Bermacam-macam  cara  dalam  mengangkat  beban  yakni,  dengan
kepala,  bahu,  tangan,  punggung  dsbnya.  Beban  yang  terlalu  berat
dapat  menimbulkan  cedera  tulang  punggung,  jaringan  otot  dan persendian akibat gerakan yang berlebihan.

  • Otot lengan lebih banyak digunakan dari pada otot punggung.
  • Untuk memulai gerakan horizontal maka digunakan momentum berat badan.

Metoda ini termasuk 5 faktor dasar :
      • Posisi kaki yang benar.
      • Punggung kuat dan kekar.
      • Posisi lengan dekat dengan tubuh.
      • Mengangkat dengan benar.
      • Menggunakan berat badan.

d.  Supervisi medis
Semua pekerja secara kontinyu harus mendapat supervisi medis
teratur.
  • Pemeriksaan  sebelum  bekerja  untuk  menyesuaikan  dengan beban kerjanya.
  • Pemeriksaan berkala untuk memastikan pekerja sesuai dengan pekerjaannya dan mendeteksi bila ada kelainan.
  • Nasehat harus diberikan tentang hygiene dan kesehatan, khususnya pada wanita muda dan yang sudah berumur.

Kelelahan/Fatique
Setelah pekerja melakukan pekerjaannya maka umumnya terjadi kelelahan, dalam hal ini kita harus waspada dan harus kita bedakan jenis kelelahannya, beberapa ahli membedakan/membaginya sebagai berikut :
1.  Kelelahan fisik
Kelelahan fisik akibat kerja yang berlebihan, dimana masih dapat dikompensasi dan diperbaiki performansnya seperti semula. Kalau tidak terlalu berat kelelahan ini bisa hilang setelah istirahat dan tidur yang cukup.

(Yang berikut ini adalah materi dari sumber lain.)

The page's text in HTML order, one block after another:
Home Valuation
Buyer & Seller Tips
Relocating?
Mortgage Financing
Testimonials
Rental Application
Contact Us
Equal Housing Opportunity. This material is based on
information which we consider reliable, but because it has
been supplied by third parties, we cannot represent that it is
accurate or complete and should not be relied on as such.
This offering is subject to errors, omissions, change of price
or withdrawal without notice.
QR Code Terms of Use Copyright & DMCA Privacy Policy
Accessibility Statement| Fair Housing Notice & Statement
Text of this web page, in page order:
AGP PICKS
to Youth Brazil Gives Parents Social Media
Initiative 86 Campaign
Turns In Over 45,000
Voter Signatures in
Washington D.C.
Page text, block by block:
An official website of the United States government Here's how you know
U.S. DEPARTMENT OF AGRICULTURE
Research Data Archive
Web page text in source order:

2.  Kelelahan yang patologis
Kelelahan ini tergabung dengan penyakit yang diderita, biasanya
muncul tiba-tiba dan berat gejalanya.

3.  Psikologis dan emotional fatique
Kelelahan ini adalah bentuk yang umum. Kemungkinan merupakan sejenis “mekanisme melarikan diri dari kenyataan” pada penderita psikosomatik. Semangat yang baik dan motivasi kerja akan mengurangi angka kejadiannya di tempat kerja.

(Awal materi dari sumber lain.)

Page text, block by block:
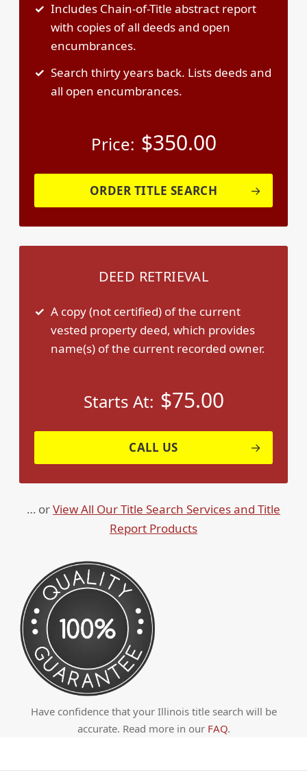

4. Upaya kesehatan kerja dalam mengatasi kelelahan, meskipun seseorang mempunyai batas ketahanan, akan tetapi beberapa hal dibawah ini akan mengurangi kelelahan yang tidak seharusnya terjadi :
Lingkungan harus bersih dari zat-zat kimia. Pencahayaan dan ventilasi harus memadai dan tidak ada gangguan bising Jam kerja sehari diberikan waktu istirahat sejenak dan istirahat yang cukup saat makan siang. Kesehatan pekerja harus tetap dimonitor. Tempo kegiatan tidak harus terus menerus Waktu  perjalanan  dari  dan  ke  tempat  kerja  harus  sesingkat
mungkin, kalau memungkinkan. Secara    aktif    mengidentifikasi sejumlah    pekerja    dalam peningkatan semangat kerja. Fasilitas rekreasi dan istirahat harus disediakan di tempat kerja. Waktu untuk liburan harus diberikan pada semua pekerja Kelompok pekerja yang rentan harus lebih diawasi misalnya;
      • Pekerja remaja
      • Wanita hamil dan menyusui
      • Pekerja yang telah berumur  
      • Pekerja shift  
      •  Migrant. 
 
Para pekerja yang mempunyai kebiasaan pada alkohol dan zat stimulan atau zat addiktif lainnya perlu diawasi.
Pemeriksaan kelelahan :
Tes kelelahan tidak sederhana, biasanya tes yang dilakukan seperti tes padkelopak mata dan kecepatan reflek jari dan mata serta kecepatan mendeteksi sinyal, atau pemeriksaan pada serabut otot secara elektrik dan sebagainya.
Persoalan yang terpenting adalah kelelahan yang terjadi apakah ada hubungannya dengan masalah ergonomi, karena mungkin saja masalah ergonomi akan mempercepat terjadinya kelelahan.